| The problem |
Please give back each entry below unaltered, leaving the pictures out.
-------- Information given --------
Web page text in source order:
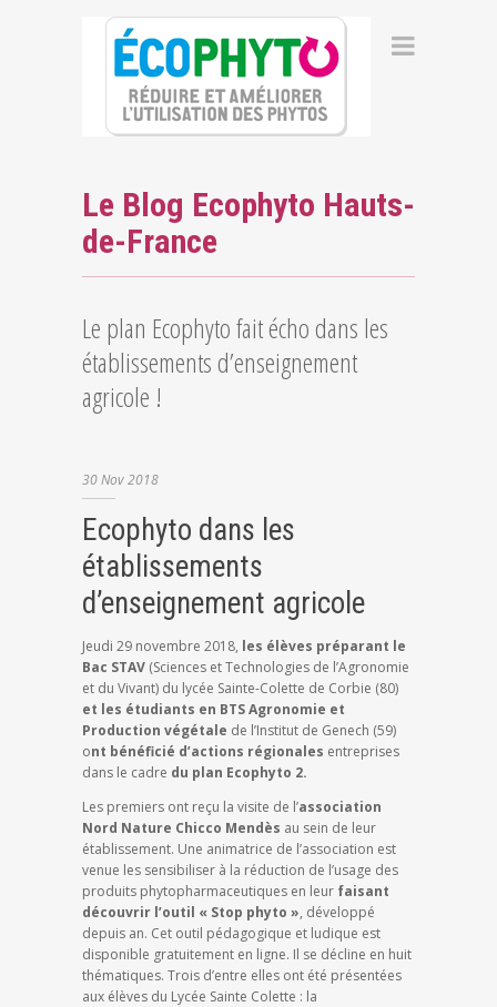
Le Blog Ecophyto Hauts-
de-France
Le plan Ecophyto fait écho dans les
établissements d’enseignement
agricole !
30Nov2018
Ecophyto dans les
établissements
d’enseignement agricole
Jeudi 29 novembre 2018, les élèves préparant le
Bac STAV (Sciences et Technologies de l’Agronomie
et du Vivant) du lycée Sainte-Colette de Corbie (80)
et les étudiants en BTS Agronomie et
Production végétale de l’Institut de Genech (59)
ont bénéficié d’actions régionales entreprises
dans le cadre du plan Ecophyto 2.
Les premiers ont reçu la visite de l’association
Nord Nature Chicco Mendès au sein de leur
établissement. Une animatrice de l’association est
venue les sensibiliser à la réduction de l’usage des
produits phytopharmaceutiques en leur faisant
découvrir l’outil « Stop phyto », développé
depuis an. Cet outil pédagogique et ludique est
disponible gratuitement en ligne. Il se décline en huit
thématiques. Trois d’entre elles ont été présentées
aux élèves du Lycée Sainte Colette : la
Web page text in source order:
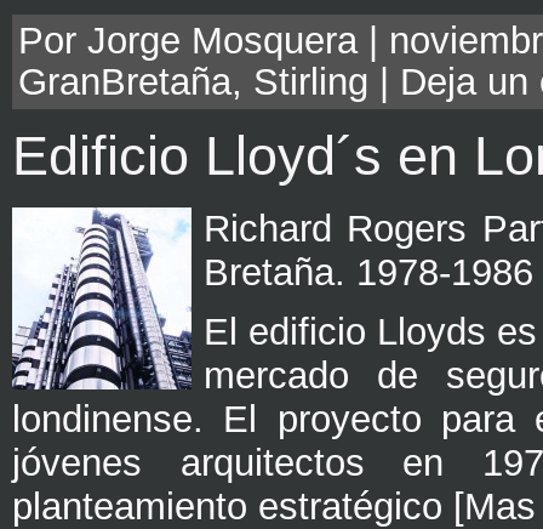
Por Jorge Mosquera |
GranBretaña, Stirling Deja un
Edificio Lloyd´s en
Richard Rogers
Bretaña. 1978-1986
El edificio Lloyds
mercado de
londinense. El proyecto
jóvenes arquitectos en
planteamiento estratégico
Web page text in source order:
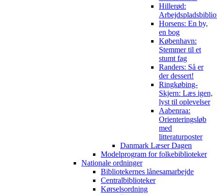
Hillerød:
Horsens: En by,
en bog
København:
Stemmer til et
stumt fag
Randers: Så er
der dessert!
Ringkøbing-
Skjern: Læs igen,
lyst til oplevelser
Aabenraa:
Orienteringsløb
med
litteraturposter
Danmark Læser Dagen
Modelprogram for folkebiblioteker
Nationale ordninger
Bibliotekernes lånesamarbejde
Centralbiblioteker
Kørselsordning
--------
| Task result |
Web page text in source order:
Le Blog Ecophyto Hauts-
de-France
Le plan Ecophyto fait écho dans les
établissements d’enseignement
agricole !
30Nov2018
Ecophyto dans les
établissements
d’enseignement agricole
Jeudi 29 novembre 2018, les élèves préparant le
Bac STAV (Sciences et Technologies de l’Agronomie
et du Vivant) du lycée Sainte-Colette de Corbie (80)
et les étudiants en BTS Agronomie et
Production végétale de l’Institut de Genech (59)
ont bénéficié d’actions régionales entreprises
dans le cadre du plan Ecophyto 2.
Les premiers ont reçu la visite de l’association
Nord Nature Chicco Mendès au sein de leur
établissement. Une animatrice de l’association est
venue les sensibiliser à la réduction de l’usage des
produits phytopharmaceutiques en leur faisant
découvrir l’outil « Stop phyto », développé
depuis an. Cet outil pédagogique et ludique est
disponible gratuitement en ligne. Il se décline en huit
thématiques. Trois d’entre elles ont été présentées
aux élèves du Lycée Sainte Colette : la
Web page text in source order:
Por Jorge Mosquera |
GranBretaña, Stirling Deja un
Edificio Lloyd´s en
Richard Rogers
Bretaña. 1978-1986
El edificio Lloyds
mercado de
londinense. El proyecto
jóvenes arquitectos en
planteamiento estratégico
Web page text in source order:
Hillerød:
Horsens: En by,
en bog
København:
Stemmer til et
stumt fag
Randers: Så er
der dessert!
Ringkøbing-
Skjern: Læs igen,
lyst til oplevelser
Aabenraa:
Orienteringsløb
med
litteraturposter
Danmark Læser Dagen
Modelprogram for folkebiblioteker
Nationale ordninger
Bibliotekernes lånesamarbejde
Centralbiblioteker
Kørselsordning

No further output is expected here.